Tale of Two Parent Companies
[Note: see, “Realogy Bankruptcy Filing Imminent?” (2/12/09) for an update to this post]
One of the most popular quotes making the rounds these days is Warren Buffett’s observation about risk: “You don’t know who’s swimming naked until the tide goes out.”
Latest addition to the list of naked swmmers? Realogy, Coldwell Banker Burnet’s parent company (and Edina Realty’s biggest rival in the Twin Cities market; Buffett is chairman and CEO of Berkshire Hathaway, Edina Realty’s corporate parent).
According to the new Barron’s (Sept. 1, 2008), one of the most troubled private equity deals in the last few years is Apollo’s late 2006 purchase of Realogy for $7 billion (“Look out Below! More disasters could hit debt-laden companies owned by private equity shops Apollo, Blackstone, & KKR”).

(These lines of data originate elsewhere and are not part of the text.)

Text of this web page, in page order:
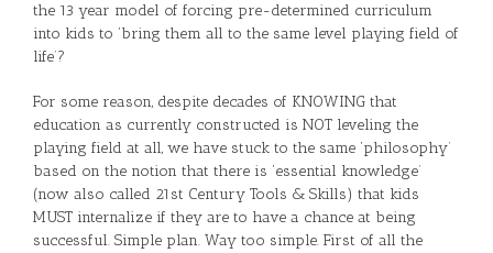
the 13 year model of forcing pre-determined curriculum
into kids to ‘bring them all to the same level playing field of
life’?
For some reason, despite decades of KNOWING that
education as currently constructed is NOT leveling the
playing field at all, we have stuck to the same ‘philosophy’
based on the notion that there is ‘essential knowledge’
(now also called 21st Century Tools & Skills) that kids
MUST internalize if they are to have a chance at being
successful. Simple plan. Way too simple. First of all the
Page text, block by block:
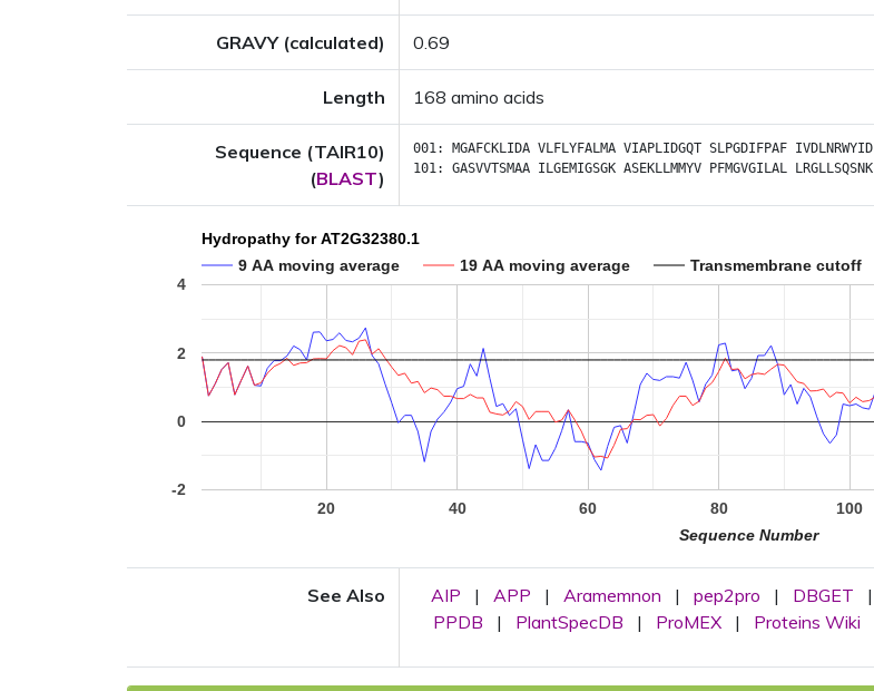
GRAVY (calculated) 0.69
Length 168 amino acids
Sequence (TAIR10)
(BLAST)
001: MGAFCKLIDA VLFLYFALMA VIAPLIDGQT SLPGDIFPAF IVDLNRWYID
101: GASVVTSMAA ILGEMIGSGK ASEKLLMMYV PFMGVGILAL LRGLLSQSNK
Hydropathy for AT2G32380.1
9 AA moving average
19 AA moving average Transmembrane cutoff
20 40 60 80 100
-2
0
2
4
Sequence Number
See Also AIP | APP | Aramemnon | pep2pro | DBGET |
PPDB
| PlantSpecDB | ProMEX | Proteins Wiki
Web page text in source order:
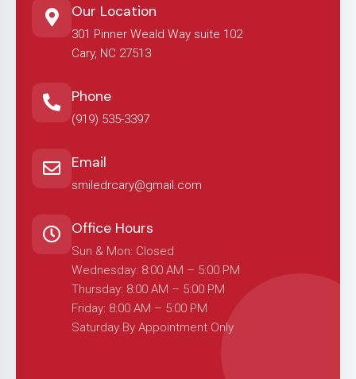
Our Location
301 Pinner Weald Way suite 102
Cary, NC 27513
Phone
(919) 535-3397
Email
smiledrcary@gmail.com
Office Hours
Sun & Mon: Closed
Wednesday: 8:00 AM – 5:00 PM
Thursday: 8:00 AM – 5:00 PM
Friday: 8:00 AM – 5:00 PM
Saturday By Appointment Only
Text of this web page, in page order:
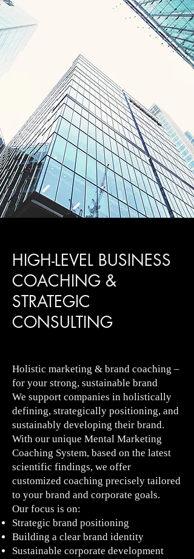
HIGH-LEVEL BUSINESS
COACHING &
STRATEGIC
CONSULTING
Holistic marketing & brand coaching –
for your strong, sustainable brand
We support companies in holistically
defining, strategically positioning, and
sustainably developing their brand.
With our unique Mental Marketing
Coaching System, based on the latest
scientific findings, we offer
customized coaching precisely tailored
to your brand and corporate goals.
Our focus is on:
Strategic brand positioning
Building a clear brand identity
Sustainable corporate development
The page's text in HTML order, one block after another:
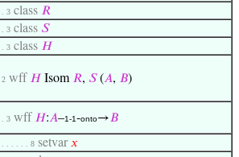
. . 3 class 𝑅
. . 3 class 𝑆
. . 3 class 𝐻
. 2 wff 𝐻 Isom 𝑅, 𝑆(𝐴, 𝐵)
. . 3 wff 𝐻:𝐴–1-1-onto→𝐵
. . . . . . . 8 setvar𝑥
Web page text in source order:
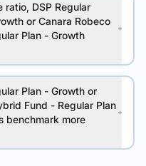
ratio, DSP Regular
or Canara Robeco
Plan - Growth
Plan - Growth or
Fund - Regular Plan
benchmark more
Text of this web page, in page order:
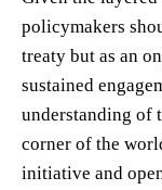
policymakers
treaty but as an
sustained
understanding of
corner of the
initiative and
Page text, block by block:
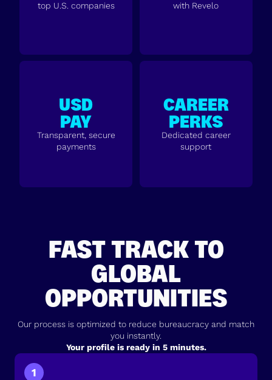
top U.S. companies
with Revelo
USD
PAY
Transparent, secure
payments
CAREER
PERKS
Dedicated career
support
FAST TRACK TO
GLOBAL
OPPORTUNITIES
Our process is optimized to reduce bureaucracy and match
you instantly.
Your profile is ready in 5 minutes.
1
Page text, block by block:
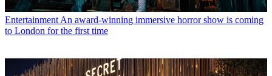
Entertainment An award-winning immersive horror show is coming
to London for the first time
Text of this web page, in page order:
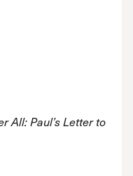
All: Paul’s Letter to
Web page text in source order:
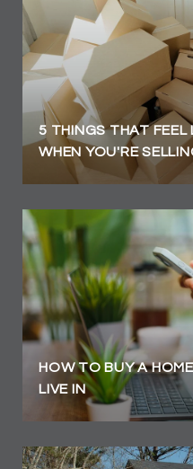
5 THINGS THAT FEEL
WHEN YOU'RE
HOW TO BUY A
LIVE IN
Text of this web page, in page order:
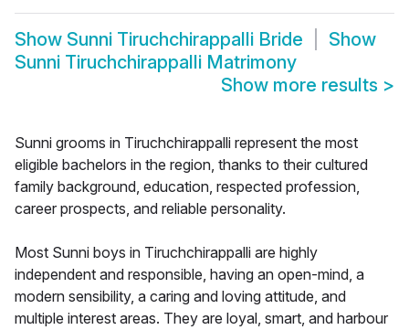
Show Sunni Tiruchchirappalli Bride
Show
Sunni Tiruchchirappalli Matrimony
Show more results >
Sunni grooms in Tiruchchirappalli represent the most
eligible bachelors in the region, thanks to their cultured
family background, education, respected profession,
career prospects, and reliable personality.
Most Sunni boys in Tiruchchirappalli are highly
independent and responsible, having an open-mind, a
modern sensibility, a caring and loving attitude, and
multiple interest areas. They are loyal, smart, and harbour
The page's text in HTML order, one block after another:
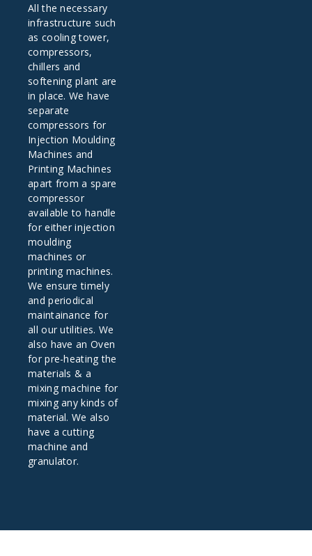
All the necessary
infrastructure such
as cooling tower,
compressors,
chillers and
softening plant are
in place. We have
separate
compressors for
Injection Moulding
Machines and
Printing Machines
apart from a spare
compressor
available to handle
for either injection
moulding
machines or
printing machines.
We ensure timely
and periodical
maintainance for
all our utilities. We
also have an Oven
for pre-heating the
materials & a
mixing machine for
mixing any kinds of
material. We also
have a cutting
machine and
granulator.

The Barron’s article notes that Realogy’s bonds are trading for 50 cents on the dollar. For those who don’t know finance, that qualifies as somewhere between intensive care and life support.
By contrast, Berkshire Hathaway, Edina Realty’s parent company (via MidAmerican Energy), is flush with cash and in acquisition mode. In just the last six months, Berkshire financed Mars’ acquisition of Wrigley, launched a new municipal bond insurance company, and expanded its transportation sector investments. Oh, yes, and it’s stock price is holding up well at $117,000 a share.
So how will the prospect of Realogy going bankrupt affect Coldwell Banker Burnet? To tweak that old line about chicken soup,”can’t help, might hurt.”